I don’t recall exactly what we discussed when we watched Dances with Wolves. Now it’s blatantly obvious to me that Dances With Wolves (the man) is this white hero figure, who even beats the Lakota at their own game. He rescues wounded women, he kills buffalo, he battles U.S. soldiers and Pawnee warriors alike (let’s not even get into the good/evil dichotomy of Lakota and Pawnee). At least there are a few Native American characters with some depth, but this is ultimately not about them: it’s about the white man who only “found himself” by adopting (appropriating?) another culture.

To be honest, I was expecting to be more disappointed by the film than I actually was. In terms of the three-hour films I’ve watched so far on this journey, it definitely dragged less than most. And it’s neat to Graham Greene in this role compared to what he’s been in recently. I’ve been watching Longmire, which has gradually been exploring interesting, nuanced characters on an Indian reservation in Wyoming. Granted, the show’s still named after a white guy, but there’s some hope that we’ll continue to see more Native actors in solid roles.


Lawrence of Arabia (1962)

This is what I was afraid of when I first decided I would watch all the Best Pictures: that I would feel like I was wasting my time. It’s especially noticeable when you sit down to watch a film that’s three hours and forty-two minutes long, like Lawrence of Arabia. I feared the tedium of seeing through a task that I’d set for myself, to watch this movie whether I liked it or not. Of doing something without a clear purpose, only for some arbitrary reason.

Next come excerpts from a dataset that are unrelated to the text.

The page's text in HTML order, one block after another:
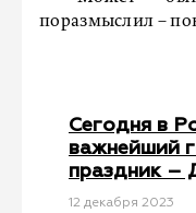
поразмыслил –
Сегодня в
важнейший
праздник –
12 декабря 2023
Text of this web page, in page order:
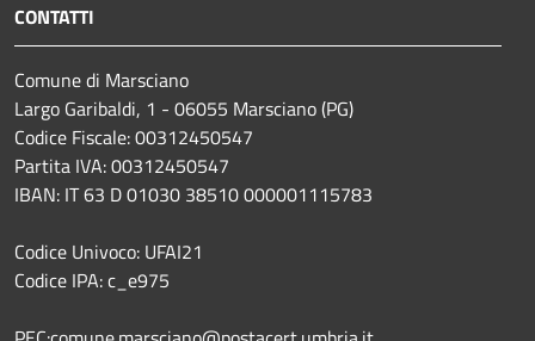
CONTATTI
Comune di Marsciano
Largo Garibaldi, 1 - 06055 Marsciano (PG)
Codice Fiscale: 00312450547
Partita IVA: 00312450547
IBAN: IT 63 D 01030 38510 000001115783
Codice Univoco: UFAI21
Codice IPA: c_e975
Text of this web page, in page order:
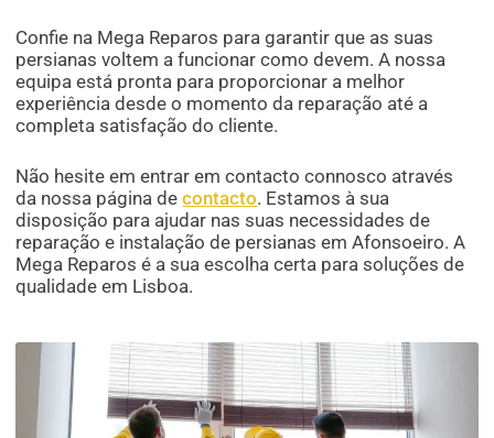
Confie na Mega Reparos para garantir que as suas
persianas voltem a funcionar como devem. A nossa
equipa está pronta para proporcionar a melhor
experiência desde o momento da reparação até a
completa satisfação do cliente.
Não hesite em entrar em contacto connosco através
da nossa página decontacto. Estamos à sua
disposição para ajudar nas suas necessidades de
reparação e instalação de persianas em Afonsoeiro. A
Mega Reparos é a sua escolha certa para soluções de
qualidade em Lisboa.
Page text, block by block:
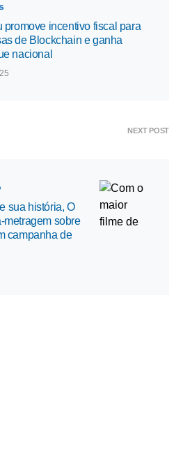
promove incentivo fiscal para
de Blockchain e ganha
nacional
NEXT POST
sua história, O
metragem sobre
campanha de
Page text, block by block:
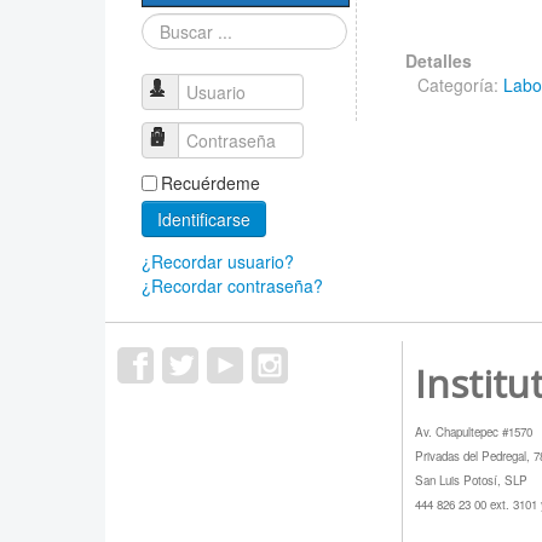
Sociedad Mexicana
de Física
PROMEP
Buscar...
Usuario
Contraseña
Recuérdeme
Identificarse
¿Recordar usuario?
¿Recordar contraseña?
Detalles
Categoría:
Av. Chapultepec #1570
Privadas del Pedregal,
San Luis Potosí, SLP
444 826 23 00 ext. 3101
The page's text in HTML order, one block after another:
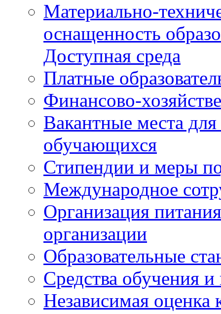
Материально-
оснащенность
Доступная среда
Платные
Финансово-
Вакантные места
обучающихся
Стипендии и меры
Международное
Организация
организации
Образовательные
Средства обучения и
Независимая оценка
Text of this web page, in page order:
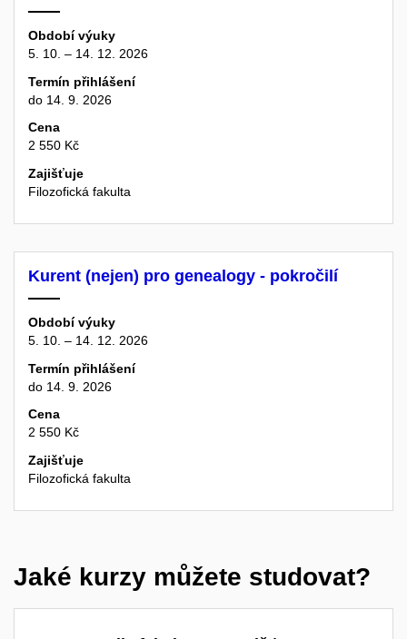
Období výuky
5. 10. – 14. 12. 2026
Termín přihlášení
do 14. 9. 2026
Cena
2 550 Kč
Zajišťuje
Filozofická fakulta
Kurent (nejen) pro genealogy - pokročilí
Období výuky
5. 10. – 14. 12. 2026
Termín přihlášení
do 14. 9. 2026
Cena
2 550 Kč
Zajišťuje
Filozofická fakulta
Jaké kurzy můžete studovat?
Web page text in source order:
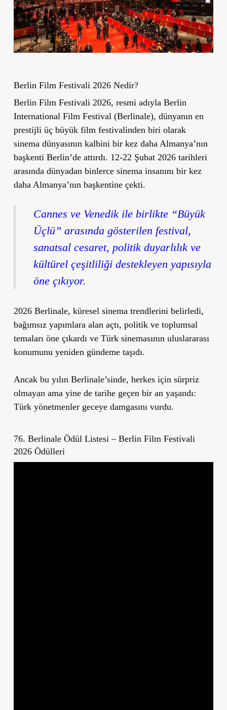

Yeah, I could have given up on it halfway through, like one of those times I paused to take a break or to see how much more of it there was to get through, only to discover that I had two and a half more hours of this. But I’m stubborn that way. This was a classic, recommended to me by movie buffs, and I was going to look for the proof of its brilliance.

I don’t regret finishing the movie, but I don’t really think I appreciated it much more by the end of it. For starters, I had a bit of difficulty following the story. Truth is, I don’t know much about this period of history, in this place – the Middle East during World War I – and one positive result of watching the movie is that it piqued my interest in reading more about it: the role the Ottoman Empire played in the region, the aftermath of the Arab Uprising, how the European powers contributed to the upheaval in the Middle East in ways that clearly resonate today. Sometimes that’s the best a film can do, make you want to know more about something.

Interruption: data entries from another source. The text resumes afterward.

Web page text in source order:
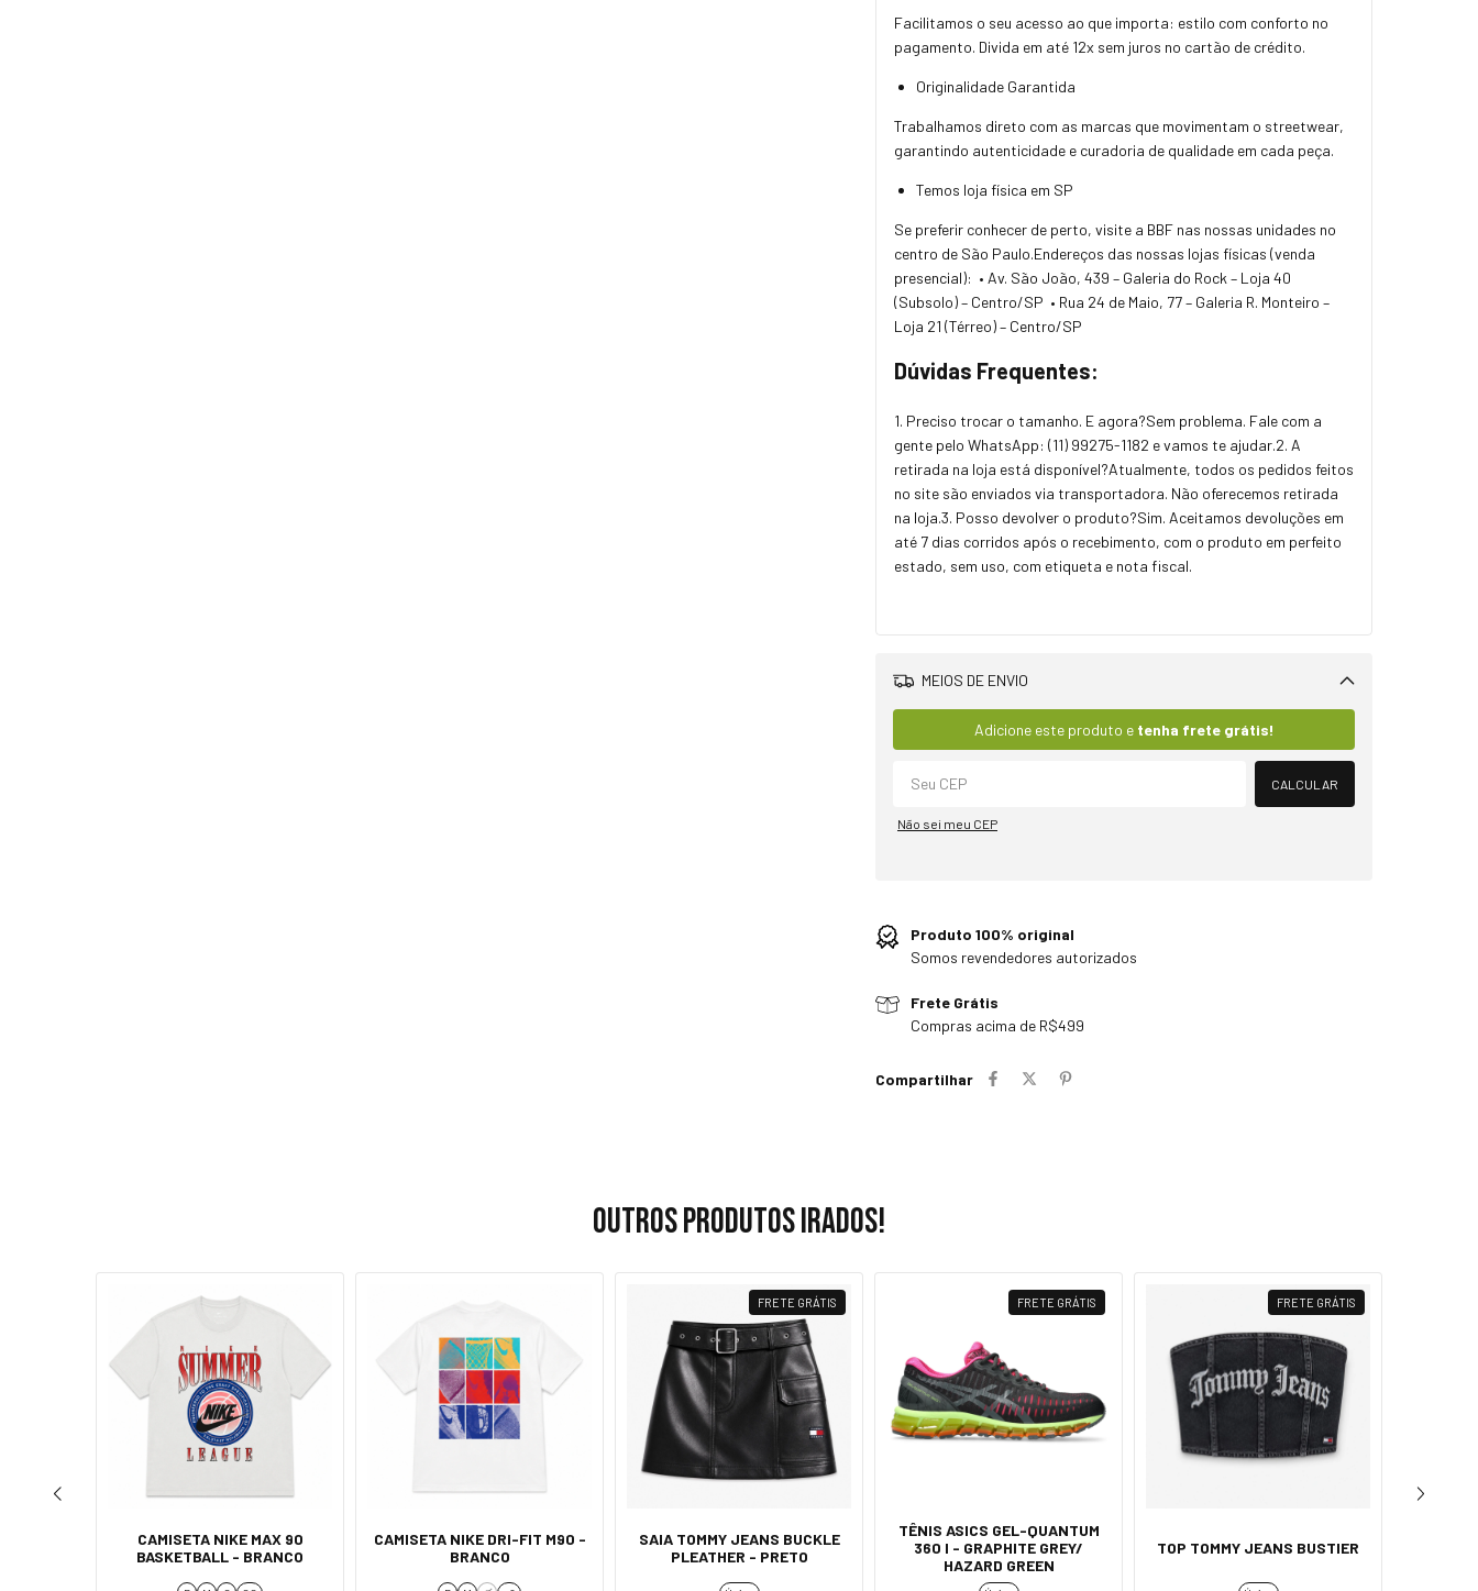
Facilitamos o seu acesso ao que importa: estilo com conforto no
pagamento. Divida em até 12x sem juros no cartão de crédito.
Originalidade Garantida
Trabalhamos direto com as marcas que movimentam o streetwear,
garantindo autenticidade e curadoria de qualidade em cada peça.
Temos loja física em SP
Se preferir conhecer de perto, visite a BBF nas nossas unidades no
centro de São Paulo.Endereços das nossas lojas físicas (venda
presencial): • Av. São João, 439 – Galeria do Rock – Loja 40
(Subsolo) – Centro/SP • Rua 24 de Maio, 77 – Galeria R. Monteiro –
Loja 21 (Térreo) – Centro/SP
Dúvidas Frequentes:
1. Preciso trocar o tamanho. E agora?Sem problema. Fale com a
gente pelo WhatsApp: (11) 99275-1182 e vamos te ajudar.2. A
retirada na loja está disponível?Atualmente, todos os pedidos feitos
no site são enviados via transportadora. Não oferecemos retirada
na loja.3. Posso devolver o produto?Sim. Aceitamos devoluções em
até 7 dias corridos após o recebimento, com o produto em perfeito
estado, sem uso, com etiqueta e nota fiscal.
MEIOS DE ENVIO
Adicione este produto e tenha frete grátis!
CALCULAR
Não sei meu CEP
Produto 100% original
Somos revendedores autorizados
Frete Grátis
Compras acima de R$499
Compartilhar
Outros produtos irados!
CAMISETA NIKE MAX 90
BASKETBALL - BRANCO
CAMISETA NIKE DRI-FIT M90 -
BRANCO
FRETE GRÁTIS
SAIA TOMMY JEANS BUCKLE
PLEATHER - PRETO
FRETE GRÁTIS
TÊNIS ASICS GEL-QUANTUM
360 I - GRAPHITE GREY/
HAZARD GREEN
FRETE GRÁTIS
TOP TOMMY JEANS BUSTIER

One thing that a good film can offer is simple beauty, and there’s definitely much to be found in the long, lingering shots of dunes. Sometimes the only traces you find of the people at all are tiny silhouettes of camels, or the lone straight lines of footsteps in the sand. Someone I know from Saudi Arabia once referred to himself and his nation as “desert people,” and I don’t think I fully appreciated the sense of that until seeing that expanse of space. I’m from a place where there’s not much empty space in between the parts that contain people or clear signs of civilization, so it’s hard for me to fathom living in a region that lacks so much of both.

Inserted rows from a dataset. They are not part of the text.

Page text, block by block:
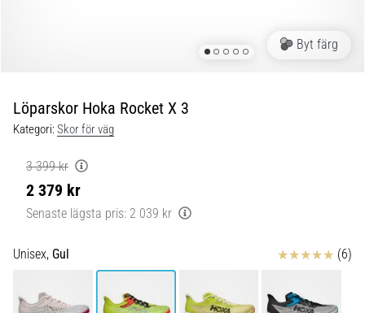
behandling
Upplever
skarp
under
eller
löpning?
de
Byt färg
Löparskor Hoka Rocket X 3
Kategori:Skor för väg
3 399 kr
2 379 kr
Senaste lägsta pris: 2 039 kr
Unisex, Gul Recensioner (6)
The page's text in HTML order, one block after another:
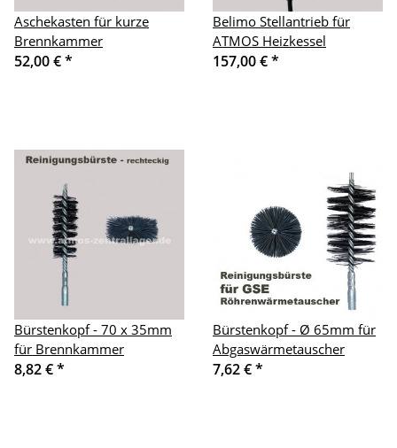
Aschekasten für kurze
Brennkammer
52,00 €*
Belimo Stellantrieb für
ATMOS Heizkessel
157,00 €*
Bürstenkopf - 70 x 35mm
für Brennkammer
8,82 €*
Bürstenkopf - Ø 65mm für
Abgaswärmetauscher
7,62 €*
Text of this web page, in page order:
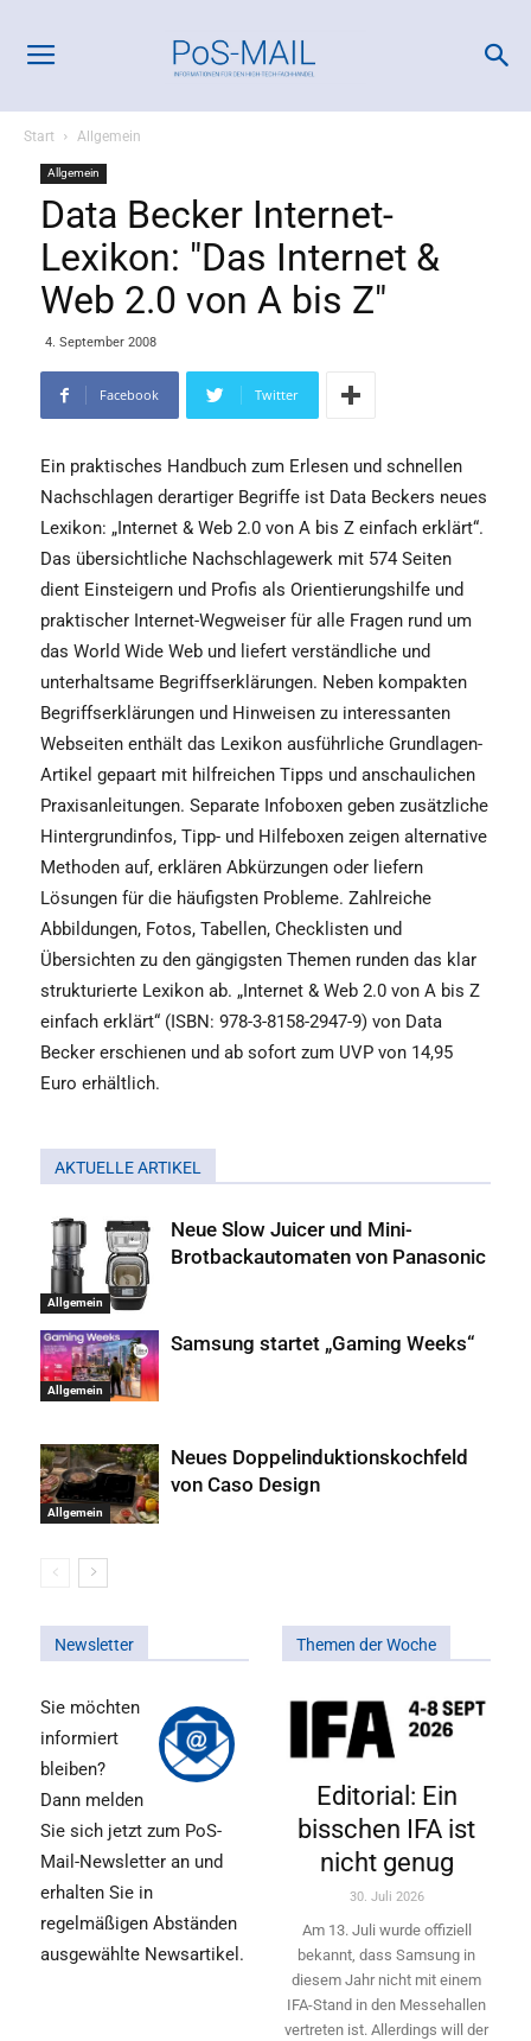
Start Allgemein
Allgemein
Data Becker Internet-
Lexikon: "Das Internet &
Web 2.0 von A bis Z"
4. September 2008
Facebook Twitter
Ein praktisches Handbuch zum Erlesen und schnellen
Nachschlagen derartiger Begriffe ist Data Beckers neues
Lexikon: „Internet & Web 2.0 von A bis Z einfach erklärt“.
Das übersichtliche Nachschlagewerk mit 574 Seiten
dient Einsteigern und Profis als Orientierungshilfe und
praktischer Internet-Wegweiser für alle Fragen rund um
das World Wide Web und liefert verständliche und
unterhaltsame Begriffserklärungen. Neben kompakten
Begriffserklärungen und Hinweisen zu interessanten
Webseiten enthält das Lexikon ausführliche Grundlagen-
Artikel gepaart mit hilfreichen Tipps und anschaulichen
Praxisanleitungen. Separate Infoboxen geben zusätzliche
Hintergrundinfos, Tipp- und Hilfeboxen zeigen alternative
Methoden auf, erklären Abkürzungen oder liefern
Lösungen für die häufigsten Probleme. Zahlreiche
Abbildungen, Fotos, Tabellen, Checklisten und
Übersichten zu den gängigsten Themen runden das klar
strukturierte Lexikon ab. „Internet & Web 2.0 von A bis Z
einfach erklärt“ (ISBN: 978-3-8158-2947-9) von Data
Becker erschienen und ab sofort zum UVP von 14,95
Euro erhältlich.
AKTUELLE ARTIKEL
Allgemein
Neue Slow Juicer und Mini-
Brotbackautomaten von Panasonic
Allgemein
Samsung startet „Gaming Weeks“
Allgemein
Neues Doppelinduktionskochfeld
von Caso Design
Newsletter
Sie möchten
informiert
bleiben?
Dann melden
Sie sich jetzt zum PoS-
Mail-Newsletter an und
erhalten Sie in
regelmäßigen Abständen
ausgewählte Newsartikel.
Themen der Woche
Editorial: Ein
bisschen IFA ist
nicht genug
30. Juli 2026
Am 13. Juli wurde offiziell
bekannt, dass Samsung in
diesem Jahr nicht mit einem
IFA-Stand in den Messehallen
vertreten ist. Allerdings will ­der

Also, I’m having trouble deciding whether Lawrence was intended to be portrayed as a heroic figure, or if we’re meant to come out of it thinking he’s kind of an asshole. Maybe both, if the funeral scene at the beginning is any indication. All the same, I couldn’t get a handle on his character’s journey by the end of it. His actions, from his seemingly random decisions to leave the people and then to return, came off as nonsensical to me.

One thing that surprised me was the complexity given to many of the Arabian characters. My impression of a film from the sixties is that non-white characters are naturally given less of a sense of their own agency than white characters. Considering that the film was peopled by a large cast, there was an interesting range of personalities, portrayed as having their own motives. True, most of them were played by white actors, which is certainly problematic. And then there was the bizarre worship of Lawrence, resplendent in his white heroic garb. But I suppose I expected worse.

It does raise an important question, though, in light of this week’s Oscar nominations. Should I be more surprised about how much diversity exists in a film from fifty years ago, or that so little exists in Oscar-nominated films today? What sort of progress have we made in that period of time? (Answer: none.) How is this restriction of diversity in one field reflective of greater American culture, and how do we improve? I don’t know the answer to these questions. That sort of goes beyond the scope of my intentions with this blog, which was essentially: let’s write our silly little thoughts about movies.

I was thinking about a good movie to pair this with – something that addresses war in the Middle East today, of which there are several possibilities? Another cult of personality film? Or another epic (read: long) film that spans space or time. I think I found something that balances well against this one, and a theme that I’d like to think about: going native.

The Artist (2011)

Speaking of silent films…

What’s that? You couldn’t hear me? Well, that’s probably because you’re reading this, not because it was a silent film.

Anyway, over eighty years after the first silent Best Picture, The Artist took the prize. I remember the buzz when it came out – in fact, I even saw it in the theater, something I can mostly only say about movies that contain Harry Potter or Wolverine. (Harry Potter and the Adamantium Claws: best crossover ever?)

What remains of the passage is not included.